Диапазон подобных возможностей продолжит расширяться. Вместо ребенка трех родителей теперь представьте ребенка четырех. В один прекрасный день можно будет взять у четырех человек клетки с внутренней поверхности щеки и сделать из них индуцированные плюрипотентные стволовые клетки. Затем ученые превратят их в яйцеклетки и сперматозоиды, из которых получат эмбрионы. Одна пара людей произведет один набор эмбрионов, а другая – второй.
На ранних этапах развития эмбрионов, когда те еще представляют собой лишь шарики из клеток, исследователи возьмут из каждого по клетке и лабораторными методами превратят их в новые яйцеклетки и сперматозоиды, из которых можно будет получить новый эмбрион. Если затем он будет имплантирован суррогатной матери и разовьется, то рожденный ребенок унаследует по четверти своей ДНК от каждого из четырех доноров.
Мы еще не вошли в эпоху множественного родительства. Но приблизились к ней настолько, что философам пора задуматься о его значении для нас. Этические проблемы митохондриальной заместительной терапии на этом фоне будут выглядеть пустяковыми. У детей, появившихся в результате такого множественного родительства, может возникнуть путаница в собственных родственных связях. А любая соматическая клетка – с некоторой нашей помощью – теперь получает шанс обрести бессмертие зародышевой линии и дать начало новому организму.

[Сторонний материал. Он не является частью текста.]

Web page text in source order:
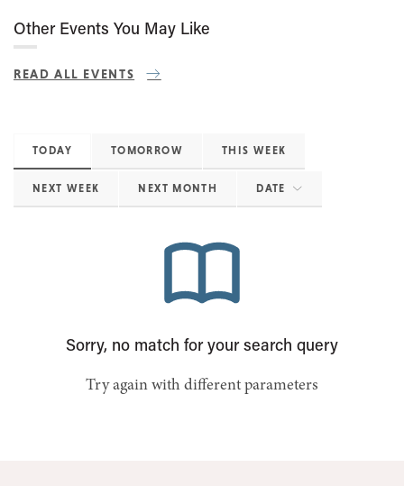
Other Events You May Like
READ ALL EVENTS
TODAY TOMORROW THIS WEEK
NEXT WEEK NEXT MONTH DATE
Sorry, no match for your search query
Try again with different parameters
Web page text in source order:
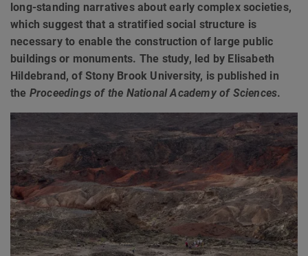
long-standing narratives about early complex societies,
which suggest that a stratified social structure is
necessary to enable the construction of large public
buildings or monuments. The study, led by Elisabeth
Hildebrand, of Stony Brook University, is published in
the Proceedings of the National Academy of Sciences.
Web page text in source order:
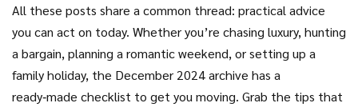
All these posts share a common thread: practical advice
you can act on today. Whether you’re chasing luxury, hunting
a bargain, planning a romantic weekend, or setting up a
family holiday, the December 2024 archive has a
ready‑made checklist to get you moving. Grab the tips that
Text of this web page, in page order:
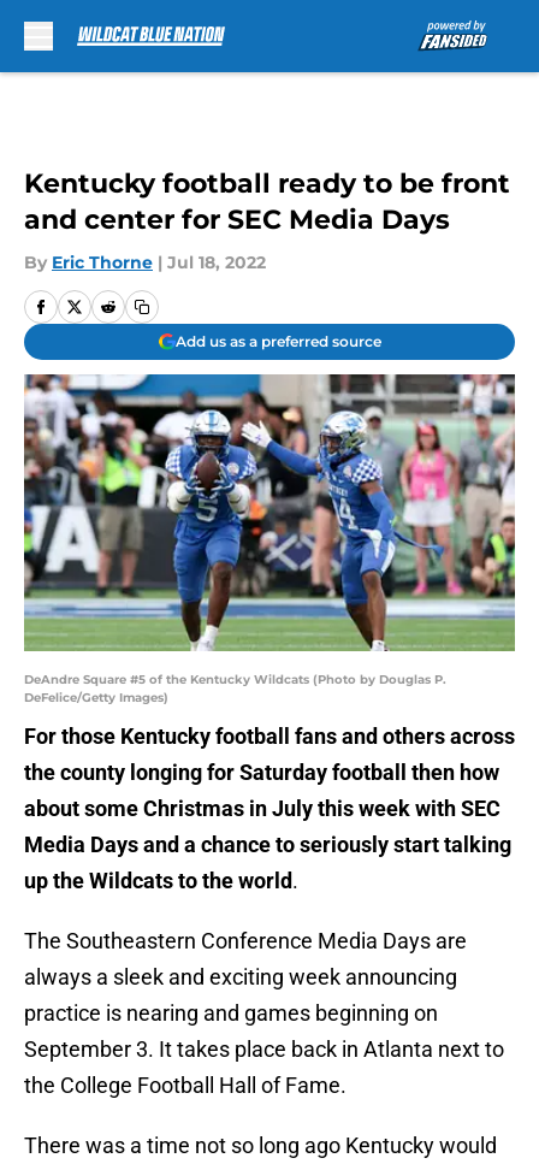
Kentucky football ready to be front
and center for SEC Media Days
By Eric Thorne | Jul 18, 2022
Add us as a preferred source
DeAndre Square #5 of the Kentucky Wildcats (Photo by Douglas P.
DeFelice/Getty Images)
For those Kentucky football fans and others across
the county longing for Saturday football then how
about some Christmas in July this week with SEC
Media Days and a chance to seriously start talking
up the Wildcats to the world.
The Southeastern Conference Media Days are
always a sleek and exciting week announcing
practice is nearing and games beginning on
September 3. It takes place back in Atlanta next to
the College Football Hall of Fame.
There was a time not so long ago Kentucky would
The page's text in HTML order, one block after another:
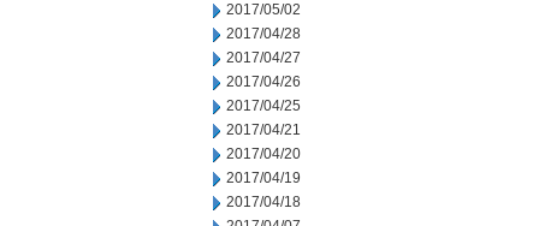
2017/05/02
2017/04/28
2017/04/27
2017/04/26
2017/04/25
2017/04/21
2017/04/20
2017/04/19
2017/04/18
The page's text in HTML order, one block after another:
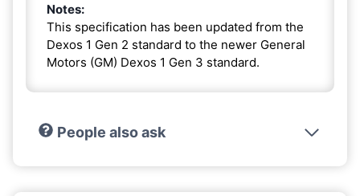
Notes:
This specification has been updated from the
Dexos 1 Gen 2 standard to the newer General
Motors (GM) Dexos 1 Gen 3 standard.
People also ask
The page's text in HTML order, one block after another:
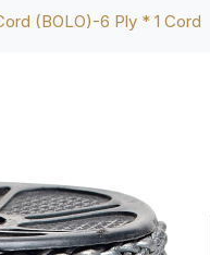
(BOLO)-6 Ply * 1 Cord
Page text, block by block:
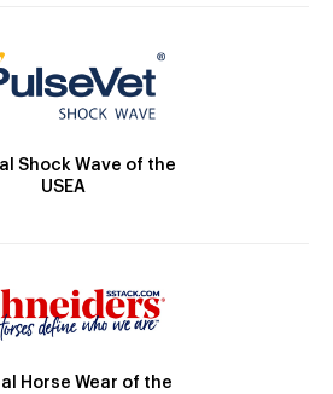
Shock Wave of the
USEA
Horse Wear of the
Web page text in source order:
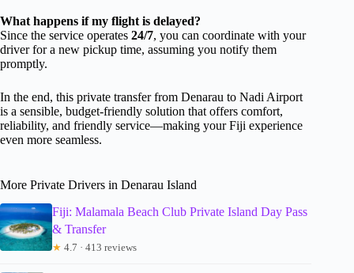
What happens if my flight is delayed?
Since the service operates 24/7, you can coordinate with your
driver for a new pickup time, assuming you notify them
promptly.
In the end, this private transfer from Denarau to Nadi Airport
is a sensible, budget-friendly solution that offers comfort,
reliability, and friendly service—making your Fiji experience
even more seamless.
More Private Drivers in Denarau Island
Fiji: Malamala Beach Club Private Island Day Pass
& Transfer
★ 4.7 · 413 reviews
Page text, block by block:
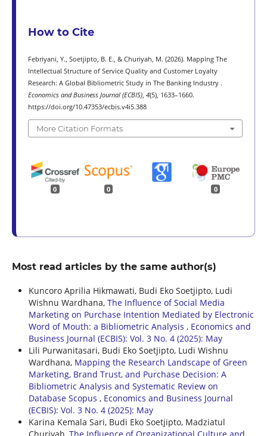
How to Cite
Febriyani, Y., Soetjipto, B. E., & Churiyah, M. (2026). Mapping The
Intellectual Structure of Service Quality and Customer Loyalty
Research: A Global Bibliometric Study in The Banking Industry .
Economics and Business Journal (ECBIS), 4(5), 1633–1660.
https://doi.org/10.47353/ecbis.v4i5.388
More Citation Formats
0 0 0
Most read articles by the same author(s)
Kuncoro Aprilia Hikmawati, Budi Eko Soetjipto, Ludi
Wishnu Wardhana, The Influence of Social Media
Marketing on Purchase Intention Mediated by Electronic
Word of Mouth: a Bibliometric Analysis , Economics and
Business Journal (ECBIS): Vol. 3 No. 4 (2025): May
Lili Purwanitasari, Budi Eko Soetjipto, Ludi Wishnu
Wardhana, Mapping the Research Landscape of Green
Marketing, Brand Trust, and Purchase Decision: A
Bibliometric Analysis and Systematic Review on
Database Scopus , Economics and Business Journal
(ECBIS): Vol. 3 No. 4 (2025): May
Karina Kemala Sari, Budi Eko Soetjipto, Madziatul
Churiyah, The Influence of Organizational Culture and
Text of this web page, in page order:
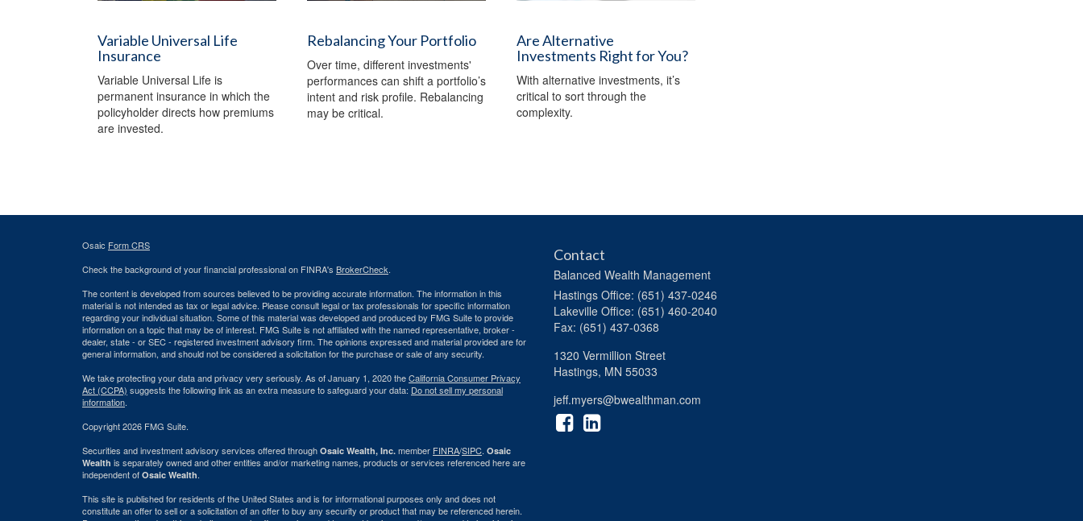
Variable Universal Life
Insurance
Variable Universal Life is
permanent insurance in which the
policyholder directs how premiums
are invested.
Rebalancing Your Portfolio
Over time, different investments'
performances can shift a portfolio’s
intent and risk profile. Rebalancing
may be critical.
Are Alternative
Investments Right for You?
With alternative investments, it’s
critical to sort through the
complexity.
Osaic Form CRS
Check the background of your financial professional on FINRA's BrokerCheck.
The content is developed from sources believed to be providing accurate information. The information in this
material is not intended as tax or legal advice. Please consult legal or tax professionals for specific information
regarding your individual situation. Some of this material was developed and produced by FMG Suite to provide
information on a topic that may be of interest. FMG Suite is not affiliated with the named representative, broker -
dealer, state - or SEC - registered investment advisory firm. The opinions expressed and material provided are for
general information, and should not be considered a solicitation for the purchase or sale of any security.
We take protecting your data and privacy very seriously. As of January 1, 2020 theCalifornia Consumer Privacy
Act (CCPA) suggests the following link as an extra measure to safeguard your data: Do not sell my personal
information.
Copyright 2026 FMG Suite.
Securities and investment advisory services offered through Osaic Wealth, Inc. member FINRA/SIPC. Osaic
Wealth is separately owned and other entities and/or marketing names, products or services referenced here are
independent of Osaic Wealth.
This site is published for residents of the United States and is for informational purposes only and does not
constitute an offer to sell or a solicitation of an offer to buy any security or product that may be referenced herein.
Contact
Balanced Wealth Management
Hastings Office: (651) 437-0246
Lakeville Office: (651) 460-2040
Fax: (651) 437-0368
1320 Vermillion Street
Hastings, MN 55033
jeff.myers@bwealthman.com
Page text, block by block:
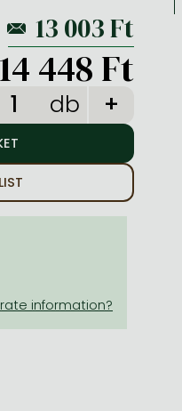
14 448 Ft
db
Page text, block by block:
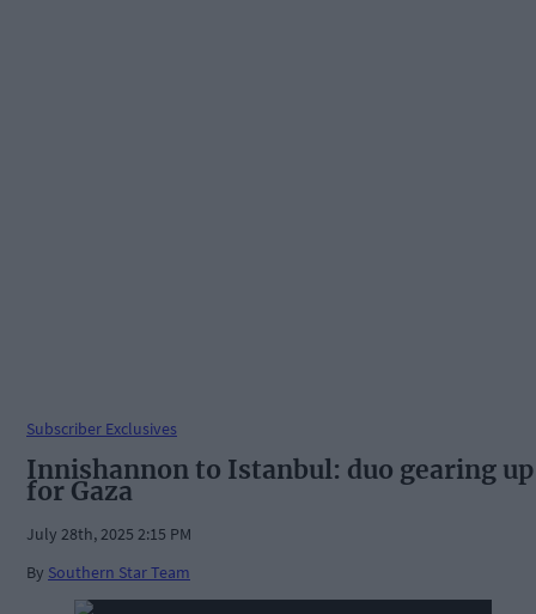
Subscriber Exclusives
Innishannon to Istanbul: duo gearing up
for Gaza
July 28th, 2025 2:15 PM
By Southern Star Team
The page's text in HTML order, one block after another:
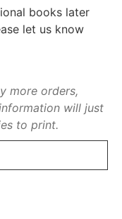
books later
let us know
more orders,
will just
to print.
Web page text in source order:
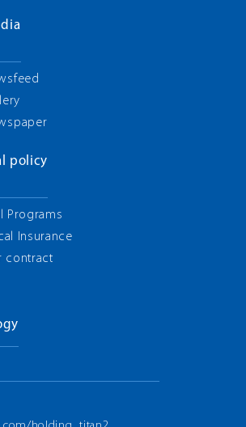
policy
Programs
Insurance
contract
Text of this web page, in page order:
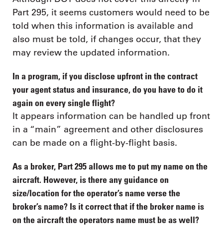
Part 295, it seems customers would need to be
told when this information is available and
also must be told, if changes occur, that they
may review the updated information.
In a program, if you disclose upfront in the contract
your agent status and insurance, do you have to do it
again on every single flight?
It appears information can be handled up front
in a “main” agreement and other disclosures
can be made on a flight-by-flight basis.
As a broker, Part 295 allows me to put my name on the
aircraft. However, is there any guidance on
size/location for the operator’s name verse the
broker’s name? Is it correct that if the broker name is
on the aircraft the operators name must be as well?
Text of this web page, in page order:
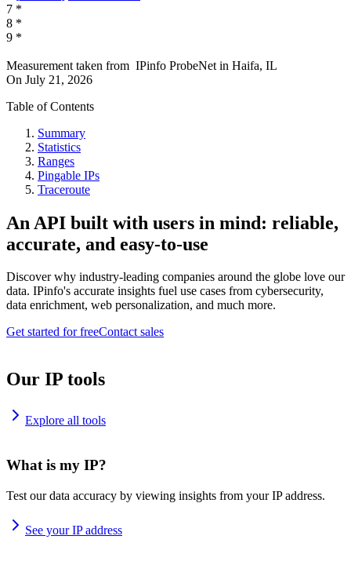
7 *
8 *
9 *
Measurement taken from IPinfo ProbeNet in Haifa, IL
On July 21, 2026
Table of Contents
Summary
Statistics
Ranges
Pingable IPs
Traceroute
An API built with users in mind: reliable,
accurate, and easy-to-use
Discover why industry-leading companies around the globe love our
data. IPinfo's accurate insights fuel use cases from cybersecurity,
data enrichment, web personalization, and much more.
Get started for freeContact sales
Our IP tools
Explore all tools
What is my IP?
Test our data accuracy by viewing insights from your IP address.
See your IP address
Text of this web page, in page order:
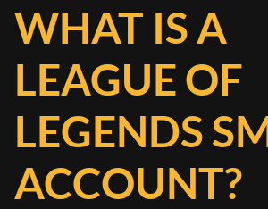
WHAT IS A
LEAGUE OF
LEGENDS
ACCOUNT?
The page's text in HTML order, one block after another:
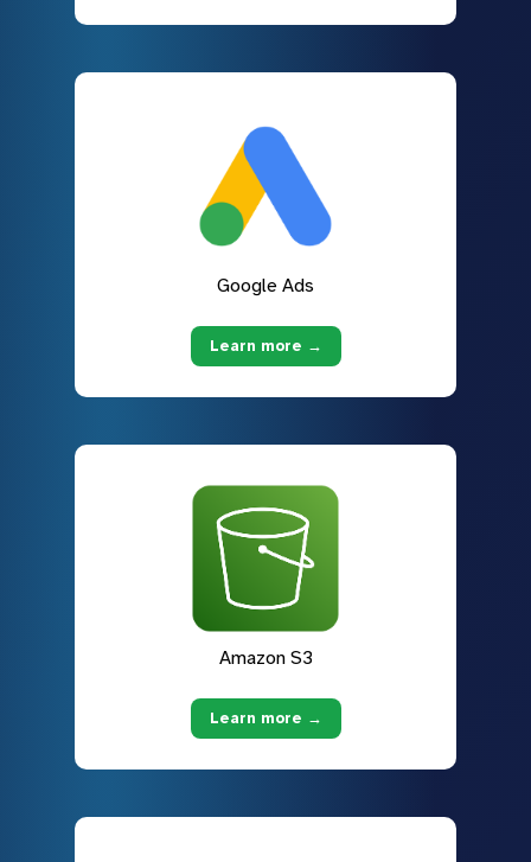
Google Ads
Learn more →
Amazon S3
Learn more →
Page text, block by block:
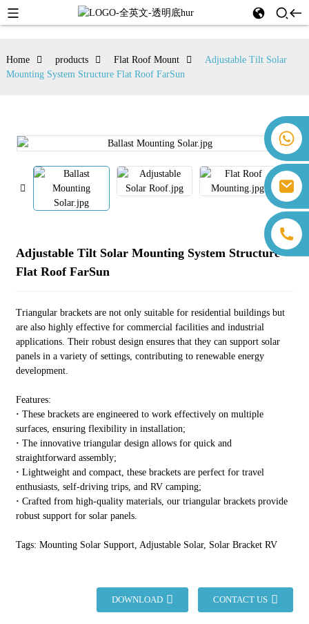
+86 18259071452 Hanna Lee
+86 13559179905 Sally Chen
+86 18350266301 Iris Hong
+86 18806057002 Sanborn Guo
sales@farsunpv.com
Home products Flat Roof Mount
Adjustable Tilt Solar
Mounting System Structure Flat Roof FarSun
Adjustable Tilt Solar Mounting System Structure
Flat Roof FarSun
Triangular brackets are not only suitable for residential buildings but
are also highly effective for commercial facilities and industrial
applications. Their robust design ensures that they can support solar
panels in a variety of settings, contributing to renewable energy
development.
Features:
· These brackets are engineered to work effectively on multiple
surfaces, ensuring flexibility in installation;
· The innovative triangular design allows for quick and
straightforward assembly;
· Lightweight and compact, these brackets are perfect for travel
enthusiasts, self-driving trips, and RV camping;
· Crafted from high-quality materials, our triangular brackets provide
robust support for solar panels.
Tags: Mounting Solar Support, Adjustable Solar, Solar Bracket RV
DOWNLOAD CONTACT US
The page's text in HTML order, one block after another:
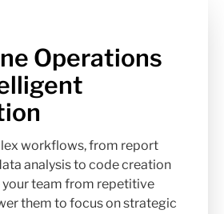
Operations
workflows, from report
analysis to code creation
your team from repetitive
them to focus on strategic
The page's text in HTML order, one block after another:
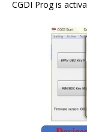
CGDI Prog is
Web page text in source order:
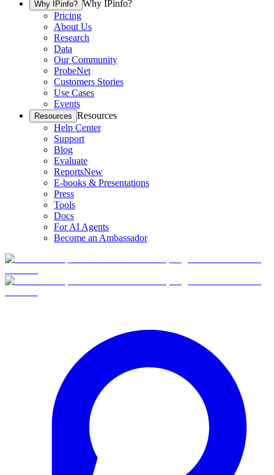
Why IPinfo? Why IPinfo?
Pricing
About Us
Research
Data
Our Community
ProbeNet
Customers Stories
Use Cases
Events
Resources Resources
Help Center
Support
Blog
Evaluate
ReportsNew
E-books & Presentations
Press
Tools
Docs
For AI Agents
Become an Ambassador
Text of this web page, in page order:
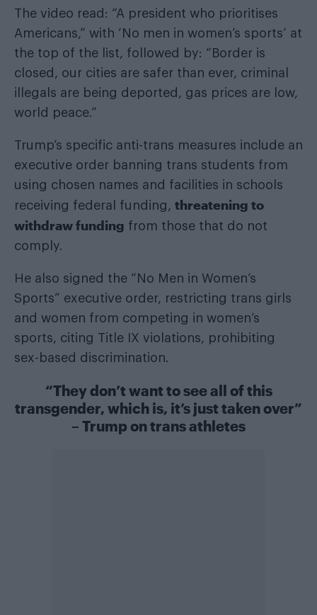
The video read: “A president who prioritises
Americans,” with ‘No men in women’s sports’ at
the top of the list, followed by: “Border is
closed, our cities are safer than ever, criminal
illegals are being deported, gas prices are low,
world peace.”
Trump’s specific anti-trans measures include an
executive order banning trans students from
using chosen names and facilities in schools
receiving federal funding, threatening to
withdraw funding from those that do not
comply.
He also signed the “No Men in Women’s
Sports” executive order, restricting trans girls
and women from competing in women’s
sports, citing Title IX violations, prohibiting
sex-based discrimination.
“They don’t want to see all of this
transgender, which is, it’s just taken over”
– Trump on trans athletes
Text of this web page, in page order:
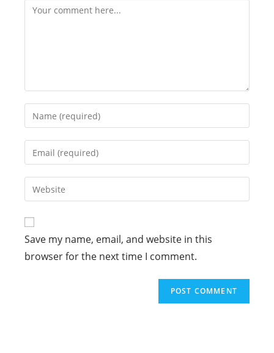
Comment
Enter
your
name
comment
Enter
your
email
address
comment
Enter
your
website
URL
(optional)
Save my name, email, and website in this
browser for the next time I comment.
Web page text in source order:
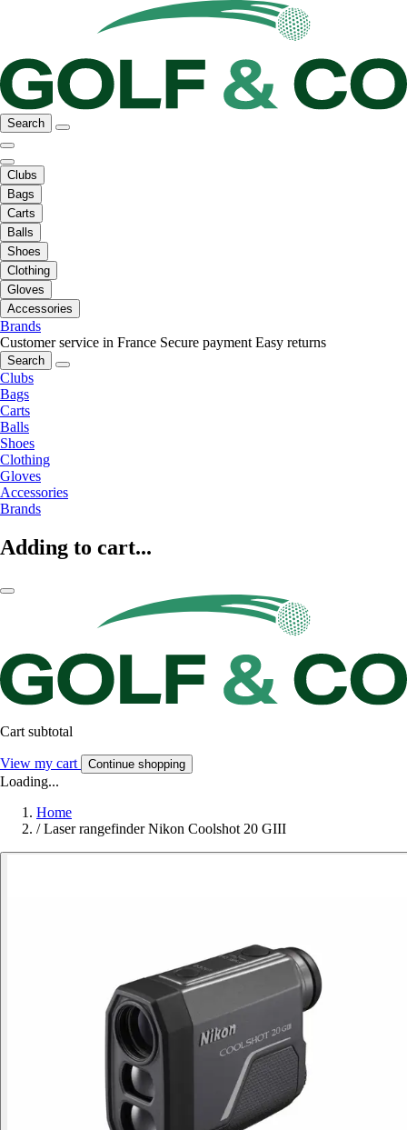
Search
Clubs
Bags
Carts
Balls
Shoes
Clothing
Gloves
Accessories
Brands
Customer service in France Secure payment Easy returns
Search
Clubs
Bags
Carts
Balls
Shoes
Clothing
Gloves
Accessories
Brands
Adding to cart...
Cart subtotal
View my cart Continue shopping
Loading...
Home
/ Laser rangefinder Nikon Coolshot 20 GIII

Эксперименты Хаяси придают иной смысл словам, которые мы употребляем в отношении родства. В его опытах у рожденных мышат есть мать, хотя они произошли не из яйцеклеток ее, а из клеток кожи. То же самое можно сказать и о человеческих детях, полученных после искусственного гаметогенеза. Но как только ученые приступят в своих лабораториях к проведению циклов оплодотворения, трудно будет сказать точно, а от кого, собственно, происходят те, кто в пробирке. Разве могут быть родителями восьмиклеточные эмбрионы? Поскольку эти исходные эмбрионы не будут имплантированы, они никогда не станут людьми. Роберт Спэрроу утверждал, что эмбрионы, полученные от таких «родителей», осиротеют еще при зачатии[1154].
Эти удивительные возможности становятся реальностью уже в наши дни. Чтобы разбираться в них и выносить этические суждения, нам следует глубже понимать наследственность – все, что подразумевается под этим словом. Мы должны рассматривать закон Менделя как лишь один из многих способов естественной передачи генов от предков к потомкам – той передачи, которой мы пытаемся манипулировать. Нам нужно признать, что у клеток в наших телах есть свои предки и потомки, которые могут стать мозаичными или перемешаться, образуя химерный организм. Нам придется расширить границы того, что мы называем наследственностью, и рассмотреть другие способы, которые сегодняшний день связывают со вчерашним – будь то отличающиеся от ДНК молекулы, которые передаются следующим поколениям, или микроорганизмы, которым с нами по пути, или инструменты и традиции человеческой культуры, или даже окружающая среда, в которую рождаются наши дети. Только тогда у нас появится необходимый язык, чтобы обсуждать способы, которыми мы можем контролировать наследственность для нашей пользы, и опасности, которые мы оставляем на усмотрение будущего.